▶ PROBLEM REQUIREMENTS
Whenever the string "poder" turns up in a line below, that line should be copied.

▶ THE RECORDS
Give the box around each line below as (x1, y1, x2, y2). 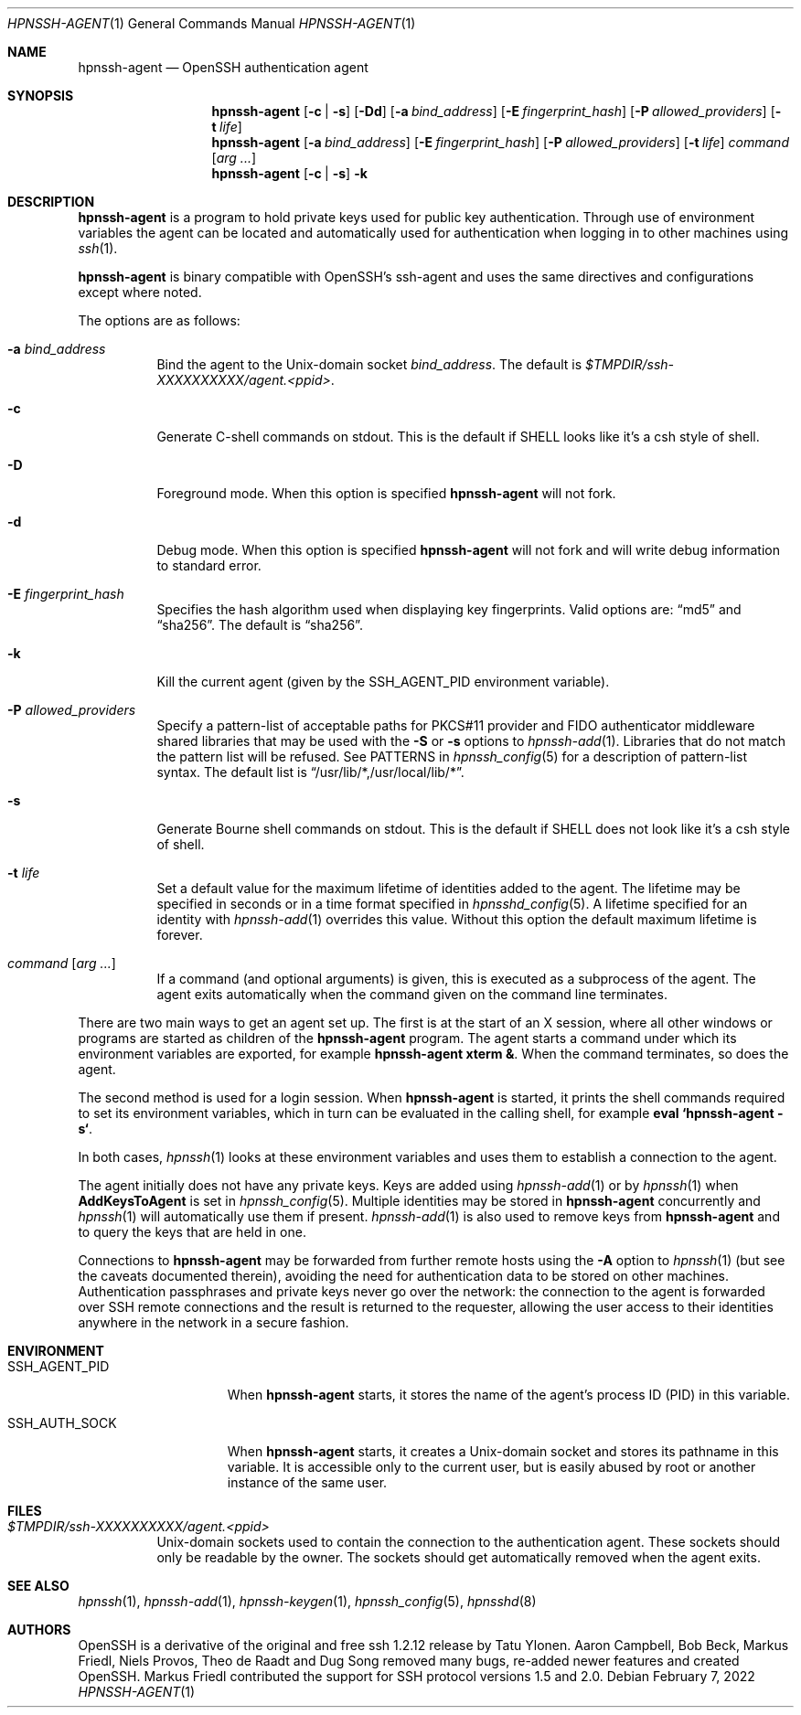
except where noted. (78, 284, 202, 300)
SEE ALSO (7, 1578, 69, 1593)
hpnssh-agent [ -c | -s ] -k (211, 165, 368, 181)
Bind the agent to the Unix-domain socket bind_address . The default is (156, 357, 582, 372)
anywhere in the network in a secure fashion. (78, 1315, 349, 1330)
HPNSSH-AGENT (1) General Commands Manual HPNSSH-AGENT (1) (7, 16, 416, 31)
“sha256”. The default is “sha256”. (156, 617, 363, 633)
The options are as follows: (78, 313, 240, 328)
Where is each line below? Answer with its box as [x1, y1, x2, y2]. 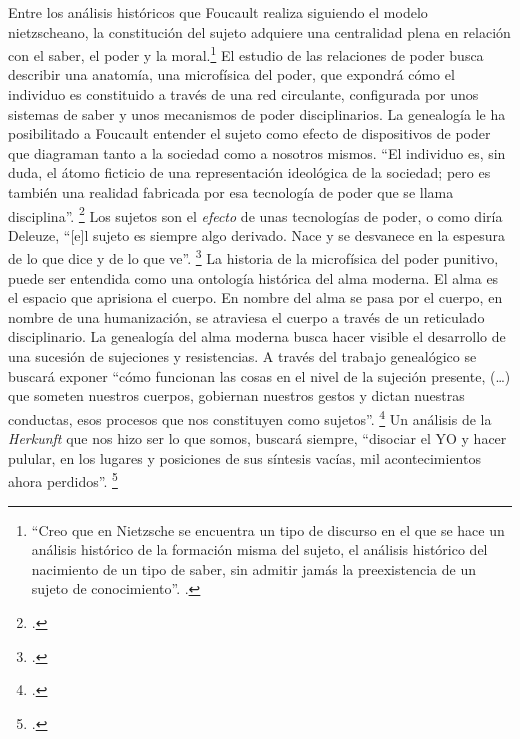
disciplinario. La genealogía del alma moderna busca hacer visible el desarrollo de [8, 326, 506, 347]
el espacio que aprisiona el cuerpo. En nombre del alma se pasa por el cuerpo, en [8, 287, 503, 308]
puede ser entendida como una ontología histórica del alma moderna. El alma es [8, 267, 499, 288]
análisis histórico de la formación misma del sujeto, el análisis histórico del [31, 539, 488, 560]
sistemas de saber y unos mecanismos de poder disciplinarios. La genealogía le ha [8, 103, 506, 124]
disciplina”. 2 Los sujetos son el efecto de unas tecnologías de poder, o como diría [8, 202, 503, 226]
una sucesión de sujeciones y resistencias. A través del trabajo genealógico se [8, 346, 477, 367]
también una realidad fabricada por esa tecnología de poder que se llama [8, 182, 454, 202]
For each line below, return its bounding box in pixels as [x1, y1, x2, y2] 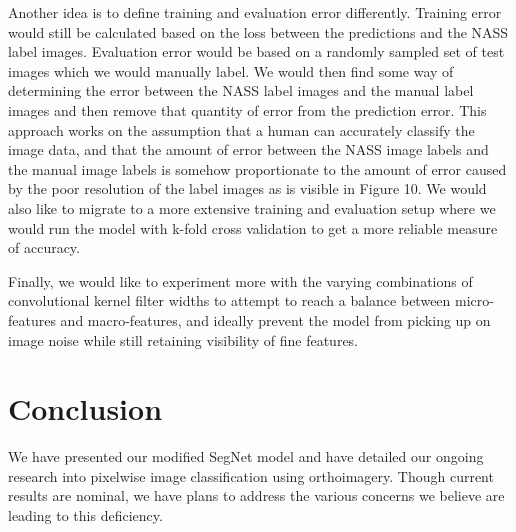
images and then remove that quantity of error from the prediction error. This [8, 99, 487, 120]
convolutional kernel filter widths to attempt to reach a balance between [8, 290, 451, 311]
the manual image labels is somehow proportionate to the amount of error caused [8, 158, 507, 179]
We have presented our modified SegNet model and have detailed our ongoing [8, 446, 484, 467]
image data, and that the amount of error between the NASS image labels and [8, 139, 489, 160]
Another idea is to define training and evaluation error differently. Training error [8, 2, 502, 22]
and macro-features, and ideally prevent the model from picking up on [60, 309, 491, 330]
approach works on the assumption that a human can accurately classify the [8, 119, 475, 140]
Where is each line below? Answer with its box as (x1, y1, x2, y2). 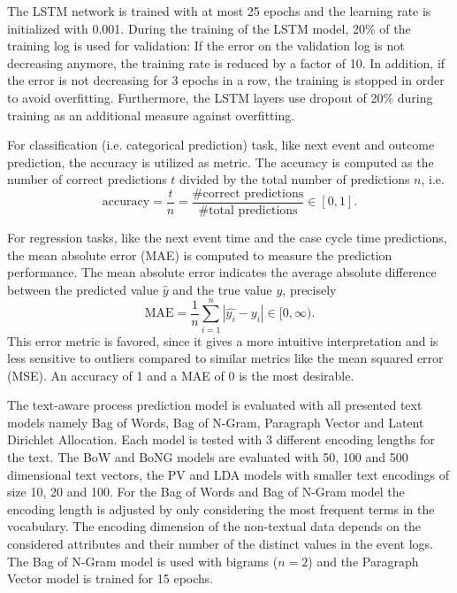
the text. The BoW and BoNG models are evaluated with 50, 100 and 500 (7, 448, 408, 466)
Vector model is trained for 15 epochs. (7, 569, 214, 588)
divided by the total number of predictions (179, 170, 410, 189)
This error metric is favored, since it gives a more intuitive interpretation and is (7, 331, 438, 350)
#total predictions (198, 204, 298, 217)
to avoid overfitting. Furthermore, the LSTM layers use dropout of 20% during (7, 88, 433, 106)
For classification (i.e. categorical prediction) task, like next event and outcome (7, 135, 435, 154)
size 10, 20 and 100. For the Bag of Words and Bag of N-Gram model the (7, 482, 405, 501)
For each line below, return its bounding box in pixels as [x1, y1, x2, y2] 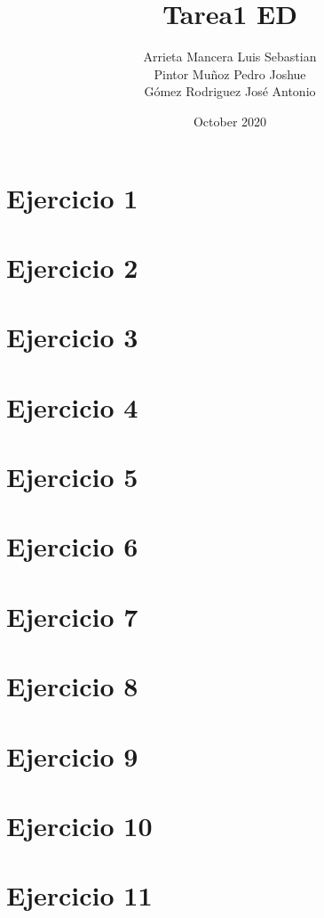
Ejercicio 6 [6, 528, 138, 565]
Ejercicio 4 [6, 388, 138, 425]
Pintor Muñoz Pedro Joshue [154, 64, 306, 83]
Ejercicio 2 [6, 248, 138, 285]
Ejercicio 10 [6, 807, 153, 843]
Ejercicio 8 [6, 668, 138, 704]
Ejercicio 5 [6, 459, 138, 494]
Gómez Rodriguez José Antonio [144, 82, 316, 101]

▶ TASK OUTPUT
sistemas de saber y unos mecanismos de poder disciplinarios. La genealogía le ha [8, 103, 506, 124]
disciplina”. 2 Los sujetos son el efecto de unas tecnologías de poder, o como diría [8, 202, 503, 226]
también una realidad fabricada por esa tecnología de poder que se llama [8, 182, 454, 202]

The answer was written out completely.